The script has been tested on MSSQL and PostgreSQL but if you want to use it on MySQL or MariaDB some additional work might be necessary.
Every Tweet
instance has two methods to access the source
:
getSource()
getSourceApp()
The first one returns a string like this: <a href="http://twitter.com/download/iphone" rel="nofollow">Twitter for iPhone</a>
.
The second one extracts the actual name of the app Twitter for iPhone
.
It does not matter for the assignment which one you choose but the second one is a little bit prettier when the result is printed.

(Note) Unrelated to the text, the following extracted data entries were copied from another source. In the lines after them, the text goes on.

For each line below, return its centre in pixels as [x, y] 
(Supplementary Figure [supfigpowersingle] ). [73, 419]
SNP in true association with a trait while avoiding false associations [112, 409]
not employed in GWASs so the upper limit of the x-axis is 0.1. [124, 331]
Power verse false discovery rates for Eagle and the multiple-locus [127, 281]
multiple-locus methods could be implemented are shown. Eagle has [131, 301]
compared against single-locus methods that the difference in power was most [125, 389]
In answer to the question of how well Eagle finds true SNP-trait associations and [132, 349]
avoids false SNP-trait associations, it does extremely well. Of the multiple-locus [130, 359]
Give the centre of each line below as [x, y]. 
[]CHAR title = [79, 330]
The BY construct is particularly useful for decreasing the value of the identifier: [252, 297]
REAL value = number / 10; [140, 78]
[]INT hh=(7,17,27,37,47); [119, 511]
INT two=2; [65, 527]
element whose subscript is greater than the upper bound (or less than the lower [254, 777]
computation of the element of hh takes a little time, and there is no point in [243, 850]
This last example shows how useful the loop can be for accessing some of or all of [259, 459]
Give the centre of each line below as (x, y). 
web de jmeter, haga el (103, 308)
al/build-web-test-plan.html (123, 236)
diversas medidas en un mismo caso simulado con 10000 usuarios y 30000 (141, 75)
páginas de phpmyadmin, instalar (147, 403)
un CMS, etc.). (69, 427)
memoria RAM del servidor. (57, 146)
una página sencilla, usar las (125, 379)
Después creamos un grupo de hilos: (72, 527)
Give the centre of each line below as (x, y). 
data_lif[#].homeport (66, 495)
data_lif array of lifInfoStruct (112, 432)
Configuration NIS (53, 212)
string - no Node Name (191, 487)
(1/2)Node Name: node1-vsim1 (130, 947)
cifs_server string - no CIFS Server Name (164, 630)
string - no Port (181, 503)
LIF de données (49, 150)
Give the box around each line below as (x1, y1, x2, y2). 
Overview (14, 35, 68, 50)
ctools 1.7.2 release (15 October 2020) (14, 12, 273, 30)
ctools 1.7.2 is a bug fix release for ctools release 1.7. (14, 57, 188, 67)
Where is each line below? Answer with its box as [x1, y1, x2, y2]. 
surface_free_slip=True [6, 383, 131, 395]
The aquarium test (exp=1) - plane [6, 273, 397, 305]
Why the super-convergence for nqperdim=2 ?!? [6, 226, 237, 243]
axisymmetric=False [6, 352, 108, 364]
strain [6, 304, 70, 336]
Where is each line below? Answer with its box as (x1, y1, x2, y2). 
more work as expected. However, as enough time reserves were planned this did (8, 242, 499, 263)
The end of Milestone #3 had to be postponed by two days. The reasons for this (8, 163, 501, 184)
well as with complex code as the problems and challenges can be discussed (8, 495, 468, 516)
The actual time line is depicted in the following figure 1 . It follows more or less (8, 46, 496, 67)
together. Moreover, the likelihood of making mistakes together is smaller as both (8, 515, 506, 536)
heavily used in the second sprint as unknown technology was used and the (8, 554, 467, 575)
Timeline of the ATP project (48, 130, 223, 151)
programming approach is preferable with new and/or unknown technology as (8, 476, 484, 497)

Side note: the task is thought to be solved with collect
but it's also possible to do it with reduce
!
This method is very similar to calculateSourceAppStats
but instead of just counting the tweets it collects them as a Set<Tweet>
for further analysis.
Where the method calculateSourceAppStats
was very easy to implement with SQL, this method is impossible to implement in SQL because SQL does not define a map of lists (i.e. a tuple of tuples)!
Side note: the task is thought to be solved with collect
but it's also possible to do it with reduce
!
A classical algorithm used to process huge amounts of data is Map-Reduce. As the name already indicates the algorithm consists of two steps:
- Map - transform the data in parallel
- Reduce - retrieve all interim results and aggregate them
If you're looking for examples of Map-Reduce, the first hit will most likely be the word count problem. It's relatively simple to implement as there's not much transformation required and it demonstrates the concept very well.
We want to analyze which words are the most common in the given tweets. The following flow chart is meant as orientation how to implement the Map-Reduce algorithm.
The text of the tweet can be split like this:
String[] split = "Hello World".split("( )+");
The reduce
method requires a so called accumulator.
For this method, an instance of HashMap<>
or LinkedHashMap<>
seams to be a good idea.
The next part is the reduction step and should be an instance of BiFunction<>
.
It's a function where the accumulator and a single value is passed in and the accumulator is returned after the value is processed (e.g. inserted to a list).
The last part is a combiner.
It's meant to combine two accumulator values but you won't need it this time.
Debugging hint: the latest IntelliJ Idea ships with the plugin Java Stream Debugger. The plugin visualizes how the stream is transformed step by step (including the actual data). That's very helpful if something is happening you don't expect to happen!
Another hint: the given 3225 tweets are a little bit too much to debug your Stream
if something is going wrong. It may help to limit
the Stream
you're passing to the method calculateWordCount
to e.g. 200 elements!
Last but not least: the Map-Reduce algorithm is a little bit tricky when you implement it for the first time. If you're stuck, Google can help you!
There are already some unit tests but it might be a good idea to extend the test suite.
To be able to use Twitter4j you're required to configure it by setting OAuth consumer key, consumer secret, access token and access token secret in a file called twitter4j.properties
that is in the root of your resources
folder (right next to the files stopwords.txt
and trump_tweets.json
).
The file should have the following structure:
debug=true
oauth.consumerKey=<dummy>
oauth.consumerSecret=<dummy>
oauth.accessToken=<dummy>
oauth.accessTokenSecret=<dummy>
To get these tokens you need to register a Twitter app. Then you have to fill in some basic information about the "app" you're creating.
After the registration of your new app you'll be able to retrieve the required information.
Copy the given structure to a new file twitter4j.properties
and replace the <dummy>
strings with your actual keys and secrets and you should be able to fetch the tweets live from the API.